7. Mme A… B… demande à être indemnisée des préjudices matériel et moral qu’elle estime avoir subi en raison de la suspension de son allocation par l’OFII. Toutefois, il résulte des dispositions précitées que le magistrat désigné, statuant en application des dispositions citées ci-dessus, ne peut être saisi que d’un recours en annulation contre une décision refusant des conditions matérielles d’accueil, dont fait partie l’allocation pour demandeur d’asile, et non de conclusions indemnitaires liées à un tel refus. Par suite, les conclusions indemnitaires présentées par la requérante sont irrecevables et doivent être rejetées.
D É C I D E :
Article 1er : La décision implicite par laquelle l’Office français de l’immigration et de l’intégration a refusé de verser à Mme A… B… ainsi qu’à sa fille, Mme C… B…, les sommes dues au titre de l’allocation pour demandeur d’asile est annulée.
Article 2 : Il est enjoint à l’Office français de l’immigration et de l’intégration de verser à Mme A… B… ainsi qu’à sa fille, Mme C… B… les sommes dues au titre de l’allocation pour demandeur d’asile, avec effet rétroactif au 25 février 2026, dans un délai de quinze jours suivant la notification du présent jugement.
Article 3 : Le surplus des conclusions de la requête est rejeté.
Article 4 : Le présent jugement sera notifié à Mme A… B… et au ministre de l’intérieur.
Copie en sera adressée à l’Office français de l’immigration et de l’intégration.

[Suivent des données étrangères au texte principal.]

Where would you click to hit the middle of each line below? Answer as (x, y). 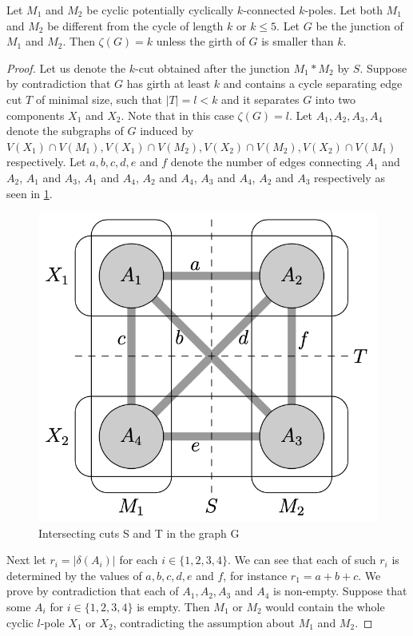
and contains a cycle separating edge (313, 83)
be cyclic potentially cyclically (160, 10)
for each (139, 560)
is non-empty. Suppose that (340, 591)
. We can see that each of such (302, 560)
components (36, 115)
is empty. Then (173, 606)
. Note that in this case (177, 115)
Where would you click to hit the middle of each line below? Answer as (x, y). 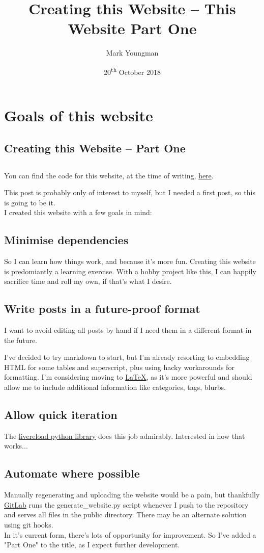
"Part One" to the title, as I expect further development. (92, 545)
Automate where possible (72, 473)
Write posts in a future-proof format (102, 309)
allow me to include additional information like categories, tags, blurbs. (115, 387)
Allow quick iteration (61, 415)
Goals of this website (79, 115)
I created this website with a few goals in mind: (78, 212)
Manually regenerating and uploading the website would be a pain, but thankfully (132, 495)
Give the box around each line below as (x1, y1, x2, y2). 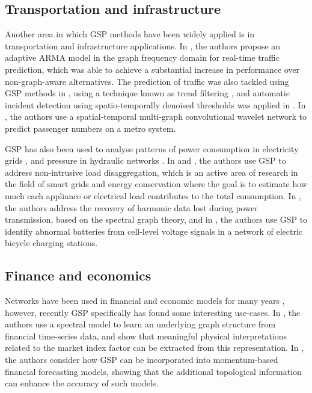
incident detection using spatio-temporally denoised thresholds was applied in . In (5, 98, 306, 111)
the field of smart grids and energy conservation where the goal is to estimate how (5, 178, 307, 190)
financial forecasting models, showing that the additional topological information (5, 365, 302, 377)
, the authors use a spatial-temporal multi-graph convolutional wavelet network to (5, 110, 307, 123)
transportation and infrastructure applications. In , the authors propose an (5, 39, 281, 52)
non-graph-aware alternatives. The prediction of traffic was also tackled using (5, 75, 289, 87)
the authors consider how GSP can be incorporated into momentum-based (5, 353, 278, 366)
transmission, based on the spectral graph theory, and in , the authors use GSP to (5, 213, 308, 226)
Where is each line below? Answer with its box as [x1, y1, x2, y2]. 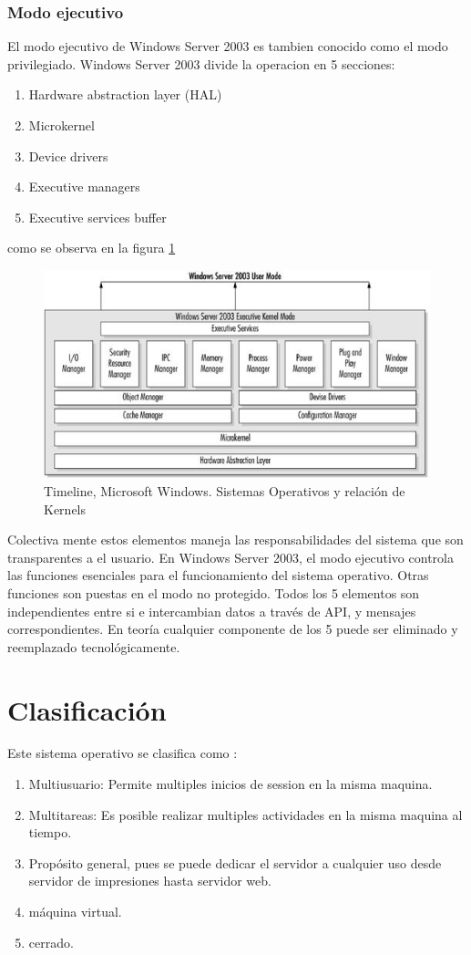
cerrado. [28, 932, 74, 951]
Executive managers [28, 177, 140, 196]
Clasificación [7, 690, 167, 728]
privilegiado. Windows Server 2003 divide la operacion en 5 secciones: [7, 54, 395, 73]
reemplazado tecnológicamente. [7, 637, 180, 656]
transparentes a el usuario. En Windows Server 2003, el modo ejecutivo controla [7, 547, 454, 566]
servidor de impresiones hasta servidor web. [28, 871, 271, 890]
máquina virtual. [28, 902, 122, 921]
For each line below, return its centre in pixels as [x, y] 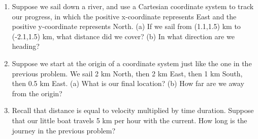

Rendu public par mise à disposition au greffe le 22 mai 2026.
Le magistrat désigné,
Virgile NEHRING
La greffière,
Florence PINGUET
La République mande et ordonne au ministre de l’intérieur en ce qui le concerne et à tous commissaires de justice à ce requis en ce qui concerne les voies de droit commun, contre les parties privées, de pourvoir à l’exécution de la présente décision.